Generate payer-level and procedure-level write-off reports without requiring manual data assembly.
Adapt to your specific office rules rather than forcing you into a one-size-fits-all approach.
At Teero, custom write-off rules are a core part of what we do. Every practice is different — different payer mix, different contracts, different philosophies about patient courtesy adjustments — and your payment posting process should reflect those differences. We configure our posting to match your rules exactly, within your PMS, so your reports are accurate and your financial data tells the true story.
If you're evaluating solutions, make sure to ask how they handle custom write-off logic. A platform that can only apply flat-rate adjustments won't serve a practice with complex payer relationships. You need something — or someone — that understands the nuance.
The Cost of Not Tracking
When write-offs go untracked, the consequences are invisible — which makes them dangerous. You don't see the money you're losing because it never shows up as missing. It just gets absorbed into the gap between production and collections, where it sits quietly alongside legitimate adjustments.

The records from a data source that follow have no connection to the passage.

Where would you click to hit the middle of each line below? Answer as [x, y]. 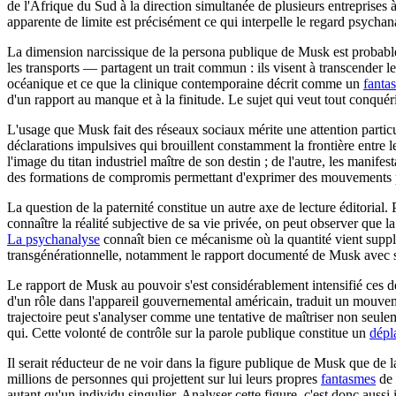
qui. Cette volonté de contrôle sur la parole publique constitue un [188, 332]
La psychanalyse [53, 239]
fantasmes [348, 378]
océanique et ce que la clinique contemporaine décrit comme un [185, 83]
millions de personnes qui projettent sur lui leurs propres [164, 378]
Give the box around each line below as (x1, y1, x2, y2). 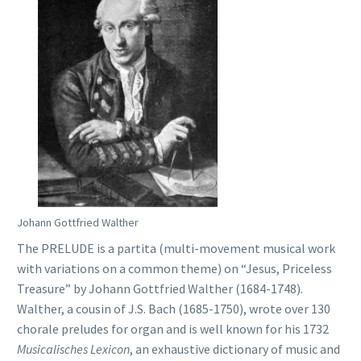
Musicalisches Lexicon (17, 341, 130, 358)
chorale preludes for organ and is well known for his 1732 (17, 321, 329, 338)
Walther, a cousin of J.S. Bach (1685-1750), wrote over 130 (17, 301, 330, 317)
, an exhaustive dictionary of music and (130, 341, 340, 358)
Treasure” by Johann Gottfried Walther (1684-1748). (17, 280, 305, 297)
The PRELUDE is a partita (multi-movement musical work (17, 240, 335, 257)
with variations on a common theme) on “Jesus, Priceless (17, 260, 332, 277)
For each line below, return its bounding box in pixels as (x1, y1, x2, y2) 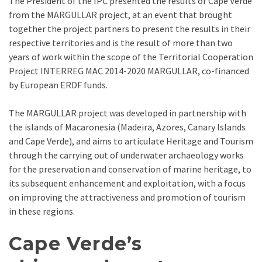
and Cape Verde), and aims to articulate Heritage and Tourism (9, 135, 253, 147)
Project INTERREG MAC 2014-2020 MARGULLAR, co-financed (9, 65, 249, 77)
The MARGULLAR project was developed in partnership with (9, 107, 246, 119)
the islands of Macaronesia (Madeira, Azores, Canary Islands (9, 121, 246, 133)
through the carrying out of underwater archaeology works (9, 149, 244, 161)
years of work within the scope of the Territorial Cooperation (9, 51, 253, 63)
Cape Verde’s (9, 232, 143, 256)
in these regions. (9, 205, 75, 218)

Over time, the cumulative impact is substantial. A practice with $1 million in annual insurance revenue and an average contractual write-off of 30% is writing off $300,000 per year. If even 5% of those write-offs are incorrect — underpayments, fee schedule errors, or improperly applied adjustments — that's $15,000 per year in recoverable revenue.

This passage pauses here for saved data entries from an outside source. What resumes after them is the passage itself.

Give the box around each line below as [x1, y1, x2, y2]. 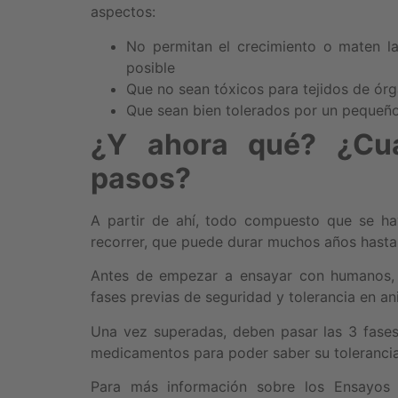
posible [126, 58, 175, 76]
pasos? [91, 160, 191, 195]
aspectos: [91, 3, 155, 21]
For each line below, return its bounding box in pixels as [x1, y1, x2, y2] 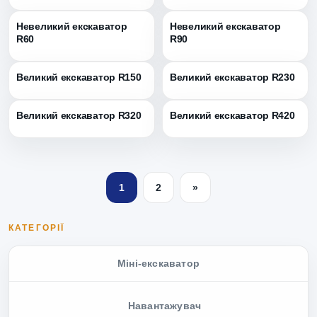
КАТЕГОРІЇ [8, 223, 65, 234]
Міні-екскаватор [117, 258, 200, 269]
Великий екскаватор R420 [170, 110, 295, 122]
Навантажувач [127, 300, 202, 311]
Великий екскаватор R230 [170, 71, 295, 83]
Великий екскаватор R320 [16, 110, 142, 122]
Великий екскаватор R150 [16, 71, 142, 83]

For many practices, the number is higher. And it compounds year after year until someone starts tracking.
The Bottom Line
Write-off tracking by insurance company is how you move from reactive billing to proactive financial management. It turns your payment data into a strategic tool — one that helps you spot underpayments, negotiate better contracts, make informed network decisions, and ensure your team is applying adjustments correctly.
The foundation is clean, consistent payment posting. The output is financial visibility that drives real decisions. And the right partner can help you get there faster, with custom rules that match the way your practice actually works.
Start tracking. The numbers will tell you exactly where to focus.